◆ YOUR INSTRUCTIONS ◆
A word-for-word copy of the entries is the only acceptable reply.

- Opening Delimiter -

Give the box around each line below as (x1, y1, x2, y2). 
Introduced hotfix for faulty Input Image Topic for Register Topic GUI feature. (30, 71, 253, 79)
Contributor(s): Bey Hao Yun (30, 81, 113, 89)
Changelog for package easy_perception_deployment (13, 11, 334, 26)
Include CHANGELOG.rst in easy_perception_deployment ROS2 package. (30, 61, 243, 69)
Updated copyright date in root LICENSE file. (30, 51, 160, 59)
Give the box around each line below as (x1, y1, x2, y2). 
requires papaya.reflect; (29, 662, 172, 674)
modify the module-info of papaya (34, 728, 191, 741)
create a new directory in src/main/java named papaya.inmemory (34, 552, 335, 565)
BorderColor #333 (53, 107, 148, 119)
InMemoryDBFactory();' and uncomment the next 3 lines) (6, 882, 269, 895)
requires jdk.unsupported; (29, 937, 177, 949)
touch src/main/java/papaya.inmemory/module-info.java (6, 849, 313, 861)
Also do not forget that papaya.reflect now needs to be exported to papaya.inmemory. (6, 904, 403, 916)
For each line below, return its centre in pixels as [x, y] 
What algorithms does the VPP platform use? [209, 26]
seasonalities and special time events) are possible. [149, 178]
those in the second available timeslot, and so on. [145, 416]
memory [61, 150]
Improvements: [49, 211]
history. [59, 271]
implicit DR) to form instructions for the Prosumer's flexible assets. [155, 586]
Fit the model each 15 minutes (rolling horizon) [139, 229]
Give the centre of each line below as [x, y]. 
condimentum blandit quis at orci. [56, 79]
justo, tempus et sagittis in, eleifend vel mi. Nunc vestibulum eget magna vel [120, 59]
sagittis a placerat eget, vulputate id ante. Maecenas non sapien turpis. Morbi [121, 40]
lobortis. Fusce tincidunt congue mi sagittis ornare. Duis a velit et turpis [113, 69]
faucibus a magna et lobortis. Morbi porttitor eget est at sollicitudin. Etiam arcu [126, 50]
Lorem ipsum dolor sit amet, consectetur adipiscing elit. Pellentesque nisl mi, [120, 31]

- Closing Delimiter -

◆ WRITTEN REPLY ◆
Give the box around each line below as (x1, y1, x2, y2). 
Introduced hotfix for faulty Input Image Topic for Register Topic GUI feature. (30, 71, 253, 79)
Contributor(s): Bey Hao Yun (30, 81, 113, 89)
Changelog for package easy_perception_deployment (13, 11, 334, 26)
Include CHANGELOG.rst in easy_perception_deployment ROS2 package. (30, 61, 243, 69)
Updated copyright date in root LICENSE file. (30, 51, 160, 59)
Give the box around each line below as (x1, y1, x2, y2). 
requires papaya.reflect; (29, 662, 172, 674)
modify the module-info of papaya (34, 728, 191, 741)
create a new directory in src/main/java named papaya.inmemory (34, 552, 335, 565)
BorderColor #333 (53, 107, 148, 119)
InMemoryDBFactory();' and uncomment the next 3 lines) (6, 882, 269, 895)
requires jdk.unsupported; (29, 937, 177, 949)
touch src/main/java/papaya.inmemory/module-info.java (6, 849, 313, 861)
Also do not forget that papaya.reflect now needs to be exported to papaya.inmemory. (6, 904, 403, 916)
For each line below, return its centre in pixels as [x, y] 
What algorithms does the VPP platform use? [209, 26]
seasonalities and special time events) are possible. [149, 178]
those in the second available timeslot, and so on. [145, 416]
memory [61, 150]
Improvements: [49, 211]
history. [59, 271]
implicit DR) to form instructions for the Prosumer's flexible assets. [155, 586]
Fit the model each 15 minutes (rolling horizon) [139, 229]
Give the centre of each line below as [x, y]. 
condimentum blandit quis at orci. [56, 79]
justo, tempus et sagittis in, eleifend vel mi. Nunc vestibulum eget magna vel [120, 59]
sagittis a placerat eget, vulputate id ante. Maecenas non sapien turpis. Morbi [121, 40]
lobortis. Fusce tincidunt congue mi sagittis ornare. Duis a velit et turpis [113, 69]
faucibus a magna et lobortis. Morbi porttitor eget est at sollicitudin. Etiam arcu [126, 50]
Lorem ipsum dolor sit amet, consectetur adipiscing elit. Pellentesque nisl mi, [120, 31]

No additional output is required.